Spaces:

TYH71
/

CLIP-Gradio-Demo

Runtime error

File size: 3,387 Bytes

"""CLIP model for zero-shot classification; running on CPU machine"""
from typing import Dict, List

import open_clip
import torch
from open_clip import tokenizer
from PIL import Image

from src.core.logger import logger

# modules
from src.core.singleton import SingletonMeta


class ClipModel(metaclass=SingletonMeta):
    """CLIP Model Class

    Args:
        metaclass (_type_, optional): _description_. Defaults to SingletonMeta.
    """

    def __init__(
        self,
        model_name: str = "ViT-B/32",
        pretrained: str = "laion2b_s34b_b79k",
        jit: bool = False,
    ):
        logger.debug("creating CLIP Model Object")
        self.config = {
            "model_name": model_name,
            "pretrained": pretrained,
            "precision": "bf16",
            "device": "cpu",
            "jit": jit,
            "cache_dir": "model_dir/",
        }
        self.model, self.preprocess = open_clip.create_model_from_pretrained(
            **self.config
        )
        self.model.eval()
        # Use lazy % formatting in logging functions
        logger.info(
            "%s %s initialized",
            self.config.get("model_name"),
            self.config.get("pretrained"),
        )

    def __call__(self, image: Image.Image, text: List[str]) -> Dict[str, float]:
        """inference pipeline for CLIP model"""
        with torch.inference_mode(), torch.cpu.amp.autocast():
            # compute image features
            image_input = self.preprocess_image(image)
            image_features = self.get_image_features(image_input)
            logger.info("image features computed")
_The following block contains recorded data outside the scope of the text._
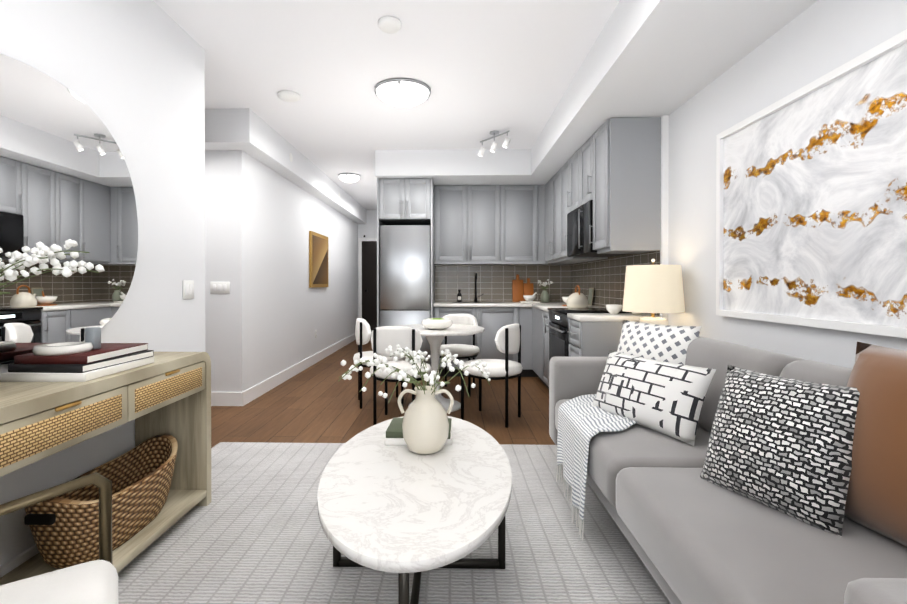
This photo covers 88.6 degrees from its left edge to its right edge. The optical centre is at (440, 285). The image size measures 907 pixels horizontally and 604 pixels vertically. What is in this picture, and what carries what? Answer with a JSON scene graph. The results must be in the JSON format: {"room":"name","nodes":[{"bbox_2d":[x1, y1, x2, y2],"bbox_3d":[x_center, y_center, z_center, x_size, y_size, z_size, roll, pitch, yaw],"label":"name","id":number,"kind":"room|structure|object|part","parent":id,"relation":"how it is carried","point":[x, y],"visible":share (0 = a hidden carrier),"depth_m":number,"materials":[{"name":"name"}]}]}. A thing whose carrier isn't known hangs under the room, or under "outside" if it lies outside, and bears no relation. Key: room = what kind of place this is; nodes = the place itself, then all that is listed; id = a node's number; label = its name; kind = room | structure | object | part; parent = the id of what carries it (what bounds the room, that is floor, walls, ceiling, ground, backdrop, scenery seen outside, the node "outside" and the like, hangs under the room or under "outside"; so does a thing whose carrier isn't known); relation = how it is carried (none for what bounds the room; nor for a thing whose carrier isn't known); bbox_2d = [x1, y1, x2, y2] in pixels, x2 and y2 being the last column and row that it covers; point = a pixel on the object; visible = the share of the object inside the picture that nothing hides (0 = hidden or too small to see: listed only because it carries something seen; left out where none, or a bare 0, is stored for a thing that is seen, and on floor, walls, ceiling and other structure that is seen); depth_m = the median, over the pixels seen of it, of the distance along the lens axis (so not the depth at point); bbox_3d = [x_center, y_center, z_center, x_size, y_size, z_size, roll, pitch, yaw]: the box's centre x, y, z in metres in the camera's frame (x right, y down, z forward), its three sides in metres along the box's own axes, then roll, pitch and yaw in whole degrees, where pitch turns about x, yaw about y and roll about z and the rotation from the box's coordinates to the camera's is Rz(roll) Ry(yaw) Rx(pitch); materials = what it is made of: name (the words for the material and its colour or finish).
{"room":"living room","nodes":[
{"label":"living room","id":0,"kind":"room"},
{"bbox_2d":[0,0,204,565],"bbox_3d":[-1.732,-0.198,0.089,0.220,2.720,6.040,0,0,1],"label":"wall","id":1,"kind":"structure","parent":0,"point":[130,74],"depth_m":2.15,"materials":[{"name":"white paint"}]},
{"bbox_2d":[0,544,38,577],"bbox_3d":[-1.632,1.097,0.194,0.015,0.130,5.840,0,0,1],"label":"baseboard","id":2,"kind":"structure","parent":1,"relation":"attached to","point":[17,561],"depth_m":1.75,"materials":[{"name":"white"}]},
{"bbox_3d":[-1.590,-0.281,1.746,0.012,1.134,1.332,0,0,1],"label":"pebble mirror","id":3,"kind":"part","parent":1,"relation":"part of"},
{"bbox_2d":[183,280,193,298],"bbox_3d":[-1.572,0.023,2.902,0.009,0.115,0.120,0,0,1],"label":"light switch","id":4,"kind":"object","parent":1,"relation":"attached to","point":[188,289],"visible":1,"depth_m":2.89,"materials":[{"name":"white plastic"}]},
{"bbox_2d":[205,150,250,391],"bbox_3d":[-2.632,-0.223,4.516,1.510,2.720,0.200,0,0,1],"label":"wall","id":5,"kind":"structure","parent":0,"point":[228,249],"depth_m":4.40,"materials":[{"name":"white paint"}]},
{"bbox_2d":[210,282,229,293],"bbox_3d":[-2.087,0.017,4.399,0.185,0.114,0.009,0,0,1],"label":"light switch","id":6,"kind":"object","parent":5,"relation":"attached to","point":[219,287],"visible":1,"depth_m":4.40,"materials":[{"name":"white plastic"}]},
{"bbox_2d":[211,392,243,405],"bbox_3d":[-2.527,1.072,4.413,1.325,0.130,0.015,0,0,1],"label":"baseboard","id":7,"kind":"structure","parent":5,"relation":"attached to","point":[227,398],"depth_m":4.39,"materials":[{"name":"white"}]},
{"bbox_2d":[251,156,357,386],"bbox_3d":[-1.912,-0.240,7.337,0.200,2.720,5.475,0,0,1],"label":"wall","id":8,"kind":"structure","parent":0,"point":[291,311],"depth_m":5.80,"materials":[{"name":"white paint"}]},
{"bbox_2d":[243,334,355,404],"bbox_3d":[-1.809,1.056,7.142,0.015,0.130,5.474,0,0,1],"label":"baseboard","id":9,"kind":"structure","parent":8,"relation":"attached to","point":[260,389],"depth_m":5.65,"materials":[{"name":"white wood"}]},
{"bbox_2d":[309,231,327,287],"bbox_3d":[-1.801,-0.372,6.921,0.032,0.790,0.900,0,0,1],"label":"framed picture","id":10,"kind":"object","parent":8,"relation":"attached to","point":[318,260],"visible":1,"depth_m":6.81,"materials":[{"name":"gold metal"}]},
{"bbox_2d":[358,210,376,237],"bbox_3d":[-1.206,-0.255,9.959,1.090,2.720,0.200,0,0,1],"label":"wall","id":11,"kind":"structure","parent":0,"point":[368,229],"depth_m":9.86,"materials":[{"name":"white paint"}]},
{"bbox_2d":[358,235,376,337],"bbox_3d":[-1.254,0.021,9.810,0.960,2.170,0.096,0,0,1],"label":"door","id":12,"kind":"structure","parent":11,"relation":"attached to","point":[367,279],"depth_m":9.83,"materials":[{"name":"black wood"}]},
{"bbox_2d":[211,338,555,447],"bbox_3d":[-0.749,1.192,3.555,5.320,0.100,13.000,0,0,1],"label":"floor","id":13,"kind":"structure","parent":0,"point":[317,402],"depth_m":4.28,"materials":[{"name":"brown wood"}]},
{"bbox_2d":[353,318,405,408],"bbox_3d":[-0.587,0.727,4.509,0.515,0.820,0.515,0,0,1],"label":"dining chair","id":14,"kind":"object","parent":13,"relation":"on","point":[362,332],"visible":0.69,"depth_m":4.32,"materials":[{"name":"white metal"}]},
{"bbox_2d":[117,442,670,603],"bbox_3d":[-0.316,1.147,1.714,2.630,0.012,3.240,0,0,1],"label":"rug","id":15,"kind":"object","parent":13,"relation":"on","point":[252,532],"visible":0.44,"depth_m":1.98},
{"bbox_2d":[0,472,118,603],"bbox_3d":[-1.058,0.739,0.852,0.766,0.814,0.703,0,0,-35],"label":"lounge chair","id":16,"kind":"object","parent":15,"relation":"on","point":[93,582],"visible":1,"depth_m":1.19,"materials":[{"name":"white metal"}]},
{"bbox_2d":[0,239,210,584],"bbox_3d":[-1.370,0.493,1.793,0.450,1.294,1.304,0,0,1],"label":"console","id":17,"kind":"object","parent":15,"relation":"on","point":[57,397],"visible":0.92,"depth_m":1.77,"materials":[{"name":"brown wood"}]},
{"bbox_2d":[0,356,153,381],"bbox_3d":[-1.408,0.324,1.845,0.309,0.030,0.406,0,0,1],"label":"book","id":18,"kind":"object","parent":17,"relation":"on","point":[93,373],"depth_m":1.66,"materials":[{"name":"white paper"}]},
{"bbox_2d":[8,350,153,372],"bbox_3d":[-1.403,0.295,1.849,0.296,0.028,0.391,0,0,1],"label":"book","id":19,"kind":"object","parent":17,"relation":"on","point":[120,360],"depth_m":1.68,"materials":[{"name":"black paper"}]},
{"bbox_2d":[14,343,147,363],"bbox_3d":[-1.408,0.266,1.854,0.271,0.030,0.368,0,0,1],"label":"book","id":20,"kind":"object","parent":19,"relation":"on","point":[105,353],"depth_m":1.73,"materials":[{"name":"red paper"}]},
{"bbox_2d":[24,434,177,568],"bbox_3d":[-1.400,0.902,1.988,0.300,0.300,0.728,0,0,1],"label":"basket","id":21,"kind":"object","parent":17,"relation":"on","point":[64,528],"depth_m":1.89,"materials":[{"name":"wicker"}]},
{"bbox_2d":[317,344,511,603],"bbox_3d":[-0.087,0.705,1.886,0.730,0.871,1.360,0,0,1],"label":"coffee table","id":22,"kind":"object","parent":15,"relation":"on","point":[424,483],"visible":1,"depth_m":1.69,"materials":[{"name":"stone"}]},
{"bbox_2d":[385,424,451,444],"bbox_3d":[-0.100,0.696,2.187,0.312,0.028,0.244,0,0,1],"label":"book","id":23,"kind":"object","parent":22,"relation":"on","point":[390,439],"depth_m":2.08,"materials":[{"name":"white paper"}]},
{"bbox_2d":[386,417,451,438],"bbox_3d":[-0.095,0.667,2.186,0.297,0.030,0.228,0,0,1],"label":"book","id":24,"kind":"object","parent":22,"relation":"on","point":[394,430],"depth_m":2.11,"materials":[{"name":"green paper"}]},
{"bbox_2d":[549,320,906,603],"bbox_3d":[1.121,0.657,1.783,1.058,0.966,2.450,0,0,1],"label":"sofa","id":25,"kind":"object","parent":15,"relation":"on","point":[711,471],"visible":1,"depth_m":1.41,"materials":[{"name":"fabric"}]},
{"bbox_2d":[557,394,636,519],"bbox_3d":[0.848,0.826,2.422,0.478,0.376,0.914,0,0,1],"label":"throw","id":26,"kind":"object","parent":25,"relation":"on","point":[586,427],"depth_m":2.21,"materials":[{"name":"white fabric"}]},
{"bbox_2d":[370,326,431,424],"bbox_3d":[-0.331,0.730,3.883,0.516,0.820,0.516,0,0,1],"label":"dining chair","id":27,"kind":"object","parent":13,"relation":"on","point":[383,338],"visible":0.77,"depth_m":3.68,"materials":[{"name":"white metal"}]},
{"bbox_2d":[380,225,430,373],"bbox_3d":[-0.417,0.198,5.942,0.612,1.860,0.740,0,0,1],"label":"fridge","id":28,"kind":"object","parent":13,"relation":"on","point":[405,274],"visible":0.71,"depth_m":5.57,"materials":[{"name":"silver metal"}]},
{"bbox_2d":[397,318,483,411],"bbox_3d":[-0.049,0.716,4.386,0.920,0.842,0.920,0,0,1],"label":"dining table","id":29,"kind":"object","parent":13,"relation":"on","point":[435,331],"visible":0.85,"depth_m":4.29,"materials":[{"name":"stone"}]},
{"bbox_2d":[421,318,452,329],"bbox_3d":[-0.032,0.350,4.284,0.290,0.095,0.290,0,0,1],"label":"bowl","id":30,"kind":"object","parent":29,"relation":"on","point":[429,323],"depth_m":4.19,"materials":[{"name":"white ceramic"}]},
{"bbox_2d":[439,314,479,396],"bbox_3d":[0.165,0.724,5.002,0.515,0.820,0.515,0,0,1],"label":"dining chair","id":31,"kind":"object","parent":13,"relation":"on","point":[465,351],"visible":0.65,"depth_m":5.02,"materials":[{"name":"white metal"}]},
{"bbox_2d":[433,309,520,375],"bbox_3d":[0.443,0.693,6.012,1.054,0.870,0.614,0,0,1],"label":"base cabinet","id":32,"kind":"object","parent":13,"relation":"on","point":[491,320],"depth_m":5.71,"materials":[{"name":"grey wood"}]},
{"bbox_2d":[433,301,560,308],"bbox_3d":[0.839,0.238,5.985,1.846,0.040,0.644,0,0,1],"label":"countertop","id":33,"kind":"structure","parent":32,"relation":"on","point":[436,304],"depth_m":5.72,"materials":[{"name":"white stone"}]},
{"bbox_2d":[519,301,539,302],"bbox_3d":[1.148,0.208,5.986,0.240,0.018,0.160,0,0,1],"label":"tray","id":34,"kind":"object","parent":33,"relation":"on","point":[519,301],"depth_m":5.94,"materials":[{"name":"white ceramic"}]},
{"bbox_2d":[461,324,522,427],"bbox_3d":[0.436,0.730,3.980,0.526,0.820,0.526,0,0,1],"label":"dining chair","id":35,"kind":"object","parent":13,"relation":"on","point":[507,339],"visible":0.85,"depth_m":3.79,"materials":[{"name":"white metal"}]},
{"bbox_2d":[521,309,532,376],"bbox_3d":[1.023,0.693,5.999,0.230,0.870,0.614,0,0,1],"label":"base cabinet","id":36,"kind":"object","parent":13,"relation":"on","point":[526,314],"depth_m":5.70,"materials":[{"name":"grey wood"}]},
{"bbox_2d":[537,305,604,308],"bbox_3d":[1.421,0.243,5.167,0.644,0.040,0.970,0,0,1],"label":"countertop","id":37,"kind":"structure","parent":36,"relation":"on","point":[538,306],"depth_m":5.03,"materials":[{"name":"white stone"}]},
{"bbox_2d":[567,285,588,307],"bbox_3d":[1.421,0.107,4.838,0.220,0.234,0.258,0,0,1],"label":"kettle","id":38,"kind":"object","parent":37,"relation":"on","point":[577,299],"depth_m":4.74,"materials":[{"name":"beige ceramic"}]},
{"bbox_2d":[529,305,540,379],"bbox_3d":[1.430,0.697,5.347,0.634,0.870,0.710,0,0,1],"label":"base cabinet","id":39,"kind":"object","parent":13,"relation":"on","point":[535,369],"depth_m":5.42,"materials":[{"name":"grey wood"}]},
{"bbox_2d":[541,309,612,388],"bbox_3d":[1.419,0.700,4.870,0.634,0.870,0.372,0,0,1],"label":"base cabinet","id":40,"kind":"object","parent":13,"relation":"on","point":[545,320],"depth_m":4.90,"materials":[{"name":"grey wood"}]},
{"bbox_2d":[546,308,631,360],"bbox_3d":[1.375,0.665,4.303,0.669,0.885,0.756,0,0,1],"label":"range","id":41,"kind":"object","parent":13,"relation":"on","point":[558,326],"visible":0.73,"depth_m":4.23,"materials":[{"name":"black metal"}]},
{"bbox_2d":[567,317,638,356],"bbox_3d":[1.393,0.706,3.724,0.634,0.870,0.393,0,0,1],"label":"base cabinet","id":42,"kind":"object","parent":13,"relation":"on","point":[586,338],"depth_m":3.53,"materials":[{"name":"grey wood"}]},
{"bbox_2d":[567,313,656,320],"bbox_3d":[1.388,0.251,3.719,0.644,0.040,0.398,0,0,1],"label":"countertop","id":43,"kind":"structure","parent":42,"relation":"on","point":[580,316],"depth_m":3.53,"materials":[{"name":"white stone"}]},
{"bbox_2d":[606,304,621,313],"bbox_3d":[1.417,0.192,3.799,0.130,0.075,0.130,0,0,1],"label":"bowl","id":44,"kind":"object","parent":43,"relation":"in","point":[611,308],"depth_m":3.76,"materials":[{"name":"white ceramic"}]},
{"bbox_2d":[153,0,619,209],"bbox_3d":[-0.749,-1.628,3.539,5.320,0.100,13.000,0,0,1],"label":"ceiling","id":45,"kind":"structure","parent":0,"point":[481,69],"depth_m":3.34,"materials":[{"name":"white paint"}]},
{"bbox_2d":[205,109,240,149],"bbox_3d":[-2.537,-1.432,4.284,1.310,0.300,0.245,0,0,1],"label":"beam","id":46,"kind":"structure","parent":45,"relation":"attached to","point":[216,129],"depth_m":4.15,"materials":[{"name":"white paint"}]},
{"bbox_2d":[277,90,299,101],"bbox_3d":[-1.252,-1.560,3.841,0.180,0.037,0.180,0,0,1],"label":"ceiling vent","id":47,"kind":"object","parent":45,"relation":"in","point":[288,96],"visible":1,"depth_m":3.79,"materials":[{"name":"white plastic"}]},
{"bbox_2d":[229,108,366,223],"bbox_3d":[-1.727,-1.448,7.003,0.184,0.300,5.720,0,0,1],"label":"ceiling soffit","id":48,"kind":"structure","parent":45,"relation":"attached to","point":[254,135],"depth_m":5.07,"materials":[{"name":"white paint"}]},
{"bbox_2d":[338,173,359,182],"bbox_3d":[-1.316,-1.545,6.711,0.315,0.101,0.320,0,0,1],"label":"light","id":49,"kind":"object","parent":45,"relation":"attached to","point":[349,177],"visible":1,"depth_m":6.62,"materials":[{"name":"white glass"}]},
{"bbox_2d":[378,16,400,32],"bbox_3d":[-0.303,-1.554,2.779,0.140,0.037,0.140,0,0,1],"label":"smoke detector","id":50,"kind":"object","parent":45,"relation":"attached to","point":[389,24],"visible":1,"depth_m":2.75,"materials":[{"name":"white plastic"}]},
{"bbox_2d":[375,78,430,106],"bbox_3d":[-0.304,-1.528,3.748,0.452,0.101,0.453,0,0,1],"label":"ceiling light","id":51,"kind":"object","parent":45,"relation":"attached to","point":[403,92],"visible":1,"depth_m":3.63,"materials":[{"name":"white glass"}]},
{"bbox_2d":[375,149,530,185],"bbox_3d":[0.155,-1.441,5.869,1.820,0.300,0.900,0,0,1],"label":"ceiling soffit","id":52,"kind":"structure","parent":45,"relation":"attached to","point":[467,167],"depth_m":5.43,"materials":[{"name":"white paint"}]},
{"bbox_2d":[478,130,510,155],"bbox_3d":[0.550,-1.481,4.793,0.311,0.205,0.380,0,0,1],"label":"track spotlight","id":53,"kind":"object","parent":45,"relation":"attached to","point":[494,146],"visible":1,"depth_m":4.77,"materials":[{"name":"silver metal"}]},
{"bbox_2d":[524,0,817,184],"bbox_3d":[1.320,-1.417,1.742,0.700,0.300,9.100,0,0,1],"label":"bulkhead","id":54,"kind":"object","parent":45,"relation":"attached to","point":[651,58],"visible":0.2,"depth_m":2.69,"materials":[{"name":"white paint"}]},
{"bbox_2d":[377,178,432,228],"bbox_3d":[-0.417,-1.045,5.942,0.624,0.486,0.774,0,0,1],"label":"upper cabinet","id":55,"kind":"object","parent":0,"relation":"attached to","point":[407,201],"depth_m":5.56,"materials":[{"name":"grey wood"}]},
{"bbox_2d":[433,185,504,264],"bbox_3d":[0.375,-0.801,6.130,0.912,0.976,0.364,0,0,1],"label":"upper cabinet","id":56,"kind":"object","parent":0,"relation":"attached to","point":[500,259],"depth_m":5.95,"materials":[{"name":"grey wood"}]},
{"bbox_2d":[505,185,544,264],"bbox_3d":[1.031,-0.801,6.115,0.640,0.976,0.364,0,0,1],"label":"upper cabinet","id":57,"kind":"object","parent":0,"relation":"attached to","point":[524,204],"depth_m":5.94,"materials":[{"name":"grey wood"}]},
{"bbox_2d":[622,259,684,324],"bbox_3d":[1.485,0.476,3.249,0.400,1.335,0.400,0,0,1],"label":"table lamp","id":58,"kind":"object","parent":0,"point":[653,289],"visible":0.5,"depth_m":3.09,"materials":[{"name":"beige fabric"}]},
{"bbox_2d":[668,0,906,368],"bbox_3d":[1.770,-0.207,1.738,0.200,2.720,9.500,0,0,1],"label":"wall","id":59,"kind":"structure","parent":0,"point":[816,40],"depth_m":2.52,"materials":[{"name":"white paint"}]},
{"bbox_2d":[545,181,548,260],"bbox_3d":[1.514,-0.798,5.687,0.385,0.976,0.510,0,0,1],"label":"upper cabinet","id":60,"kind":"object","parent":59,"relation":"attached to","point":[547,184],"depth_m":5.77,"materials":[{"name":"grey wood"}]},
{"bbox_2d":[549,173,556,260],"bbox_3d":[1.504,-0.796,5.256,0.385,0.976,0.469,0,0,1],"label":"upper cabinet","id":61,"kind":"object","parent":59,"relation":"attached to","point":[553,181],"depth_m":5.44,"materials":[{"name":"grey wood"}]},
{"bbox_2d":[569,152,576,212],"bbox_3d":[1.485,-1.006,4.452,0.385,0.546,0.442,0,0,1],"label":"upper cabinet","id":62,"kind":"object","parent":59,"relation":"attached to","point":[573,160],"depth_m":4.54,"materials":[{"name":"grey wood"}]},
{"bbox_2d":[557,160,612,260],"bbox_3d":[1.495,-0.794,4.877,0.385,0.976,0.530,0,0,1],"label":"upper cabinet","id":63,"kind":"object","parent":59,"relation":"attached to","point":[563,174],"depth_m":4.97,"materials":[{"name":"grey wood"}]},
{"bbox_2d":[577,135,592,207],"bbox_3d":[1.478,-1.004,4.130,0.385,0.546,0.442,0,0,1],"label":"upper cabinet","id":64,"kind":"object","parent":59,"relation":"attached to","point":[585,153],"depth_m":4.13,"materials":[{"name":"grey wood"}]},
{"bbox_2d":[567,200,622,256],"bbox_3d":[1.451,-0.507,4.294,0.447,0.440,0.752,0,0,1],"label":"over-the-range microwave","id":65,"kind":"object","parent":64,"relation":"attached to","point":[579,220],"visible":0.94,"depth_m":4.19,"materials":[{"name":"black metal"}]},
{"bbox_2d":[589,117,660,252],"bbox_3d":[1.493,-0.787,3.744,0.434,0.976,0.455,0,0,1],"label":"upper cabinet","id":66,"kind":"object","parent":59,"relation":"attached to","point":[626,150],"depth_m":3.52,"materials":[{"name":"grey wood"}]},
{"bbox_2d":[660,115,668,324],"bbox_3d":[1.688,-0.068,3.509,0.045,2.420,0.035,0,0,1],"label":"trim","id":67,"kind":"structure","parent":59,"relation":"attached to","point":[664,181],"depth_m":3.49,"materials":[{"name":"white"}]},
{"bbox_2d":[716,29,906,337],"bbox_3d":[1.654,-0.359,1.980,0.035,1.080,1.620,0,0,1],"label":"framed artwork","id":68,"kind":"object","parent":59,"relation":"attached to","point":[811,204],"visible":1,"depth_m":2.01,"materials":[{"name":"white"}]}
]}
            # compute text features
            text_input = self.preprocess_text(text)
            text_features = self.get_text_features(text_input)
            logger.info("text features computed")

            # zero-shot classification
            text_probs = self.matmul_and_softmax(image_features, text_features)
            logger.debug("text_probs: %s", text_probs)
            return dict(zip(text, text_probs))

    def preprocess_image(self, image: Image.Image) -> torch.Tensor:
        """function to preprocess the input image"""
        return self.preprocess(image).unsqueeze(0)

    @staticmethod
    def preprocess_text(text: List[str]) -> torch.Tensor:
        """function to preprocess the input text"""
        return tokenizer.tokenize(text)

    def get_image_features(self, image_input: torch.Tensor) -> torch.Tensor:
        """function to get the image features"""
        image_features = self.model.encode_image(image_input)
        image_features /= image_features.norm(
            dim=-1, keepdim=True
        )  # normalize vector prior
        return image_features

    def get_text_features(self, text_input: torch.Tensor) -> torch.Tensor:
        """function to get the text features"""
        text_features = self.model.encode_text(text_input)
        text_features /= text_features.norm(
            dim=-1, keepdim=True
        )  # normalize vector prior
        return text_features

    @staticmethod
    def matmul_and_softmax(
        image_features: torch.Tensor, text_features: torch.Tensor
    ) -> List[float]:
        """compute matmul and softmax"""
        return (
            (100.0 * image_features @ text_features.T)
            .softmax(dim=-1)
            .squeeze(0)
            .tolist()
        )